WHAT IS REQUIRED: Look for the line containing "y1, x2, y2)." and the line containing "equality reasoning and" in the entries below. Copy those two and all lines between them exactly, leaving out pictures.

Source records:

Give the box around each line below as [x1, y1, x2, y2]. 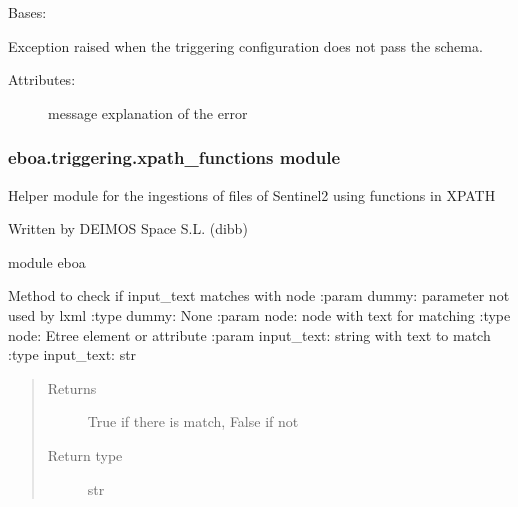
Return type [47, 444, 123, 465]
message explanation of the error [48, 102, 248, 123]
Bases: [8, 2, 47, 22]
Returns [47, 377, 97, 398]
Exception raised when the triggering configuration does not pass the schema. [8, 35, 483, 56]
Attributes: [8, 69, 76, 90]
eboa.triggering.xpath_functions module [8, 145, 341, 170]
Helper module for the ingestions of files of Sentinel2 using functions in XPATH [8, 184, 496, 205]
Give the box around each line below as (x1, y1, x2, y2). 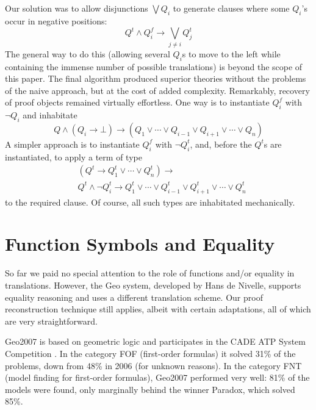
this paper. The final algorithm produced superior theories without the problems (5, 72, 306, 85)
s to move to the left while (182, 47, 281, 60)
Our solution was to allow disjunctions (5, 2, 148, 14)
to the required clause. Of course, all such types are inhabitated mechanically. (5, 195, 295, 208)
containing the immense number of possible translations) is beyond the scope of (5, 60, 303, 73)
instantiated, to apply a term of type (5, 150, 142, 163)
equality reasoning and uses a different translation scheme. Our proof (5, 290, 263, 303)
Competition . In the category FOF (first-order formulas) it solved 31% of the (5, 347, 296, 359)

ANSWER SECTION:
Give the box around each line below as (x1, y1, x2, y2). 
this paper. The final algorithm produced superior theories without the problems (5, 72, 306, 85)
s to move to the left while (182, 47, 281, 60)
Our solution was to allow disjunctions (5, 2, 148, 14)
to the required clause. Of course, all such types are inhabitated mechanically. (5, 195, 295, 208)
containing the immense number of possible translations) is beyond the scope of (5, 60, 303, 73)
instantiated, to apply a term of type (5, 150, 142, 163)
equality reasoning and uses a different translation scheme. Our proof (5, 290, 263, 303)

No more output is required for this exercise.